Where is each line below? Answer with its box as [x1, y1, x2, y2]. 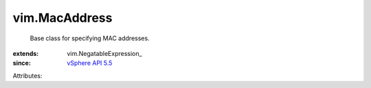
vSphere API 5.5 [67, 59, 113, 68]
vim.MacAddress [12, 10, 113, 25]
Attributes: [12, 72, 43, 80]
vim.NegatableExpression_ [67, 49, 142, 57]
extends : [12, 49, 39, 57]
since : [12, 59, 31, 68]
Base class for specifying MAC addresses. [30, 34, 150, 42]
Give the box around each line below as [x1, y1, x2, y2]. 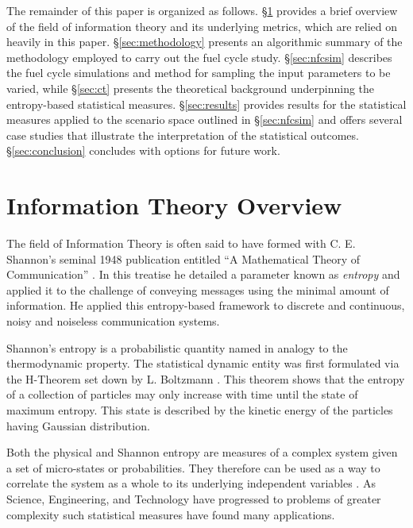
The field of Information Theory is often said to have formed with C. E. [6, 235, 356, 252]
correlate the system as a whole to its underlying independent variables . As [6, 475, 376, 491]
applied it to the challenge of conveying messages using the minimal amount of [6, 281, 389, 298]
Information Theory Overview [6, 189, 342, 222]
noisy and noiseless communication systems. [6, 313, 220, 330]
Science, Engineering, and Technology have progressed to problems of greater [6, 490, 381, 507]
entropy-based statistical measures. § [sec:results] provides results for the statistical [6, 95, 407, 112]
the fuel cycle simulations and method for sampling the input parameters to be [6, 64, 391, 81]

## About this exercise
Please retype all of the material exactly, skipping whatever images it holds.

## Exercise answer
Where is each line below? Answer with its box as [x1, y1, x2, y2]. 
vSphere API 5.5 [67, 59, 113, 68]
vim.MacAddress [12, 10, 113, 25]
Attributes: [12, 72, 43, 80]
vim.NegatableExpression_ [67, 49, 142, 57]
extends : [12, 49, 39, 57]
since : [12, 59, 31, 68]
Base class for specifying MAC addresses. [30, 34, 150, 42]
Give the box around each line below as [x1, y1, x2, y2]. 
The field of Information Theory is often said to have formed with C. E. [6, 235, 356, 252]
correlate the system as a whole to its underlying independent variables . As [6, 475, 376, 491]
applied it to the challenge of conveying messages using the minimal amount of [6, 281, 389, 298]
Information Theory Overview [6, 189, 342, 222]
noisy and noiseless communication systems. [6, 313, 220, 330]
Science, Engineering, and Technology have progressed to problems of greater [6, 490, 381, 507]
entropy-based statistical measures. § [sec:results] provides results for the statistical [6, 95, 407, 112]
the fuel cycle simulations and method for sampling the input parameters to be [6, 64, 391, 81]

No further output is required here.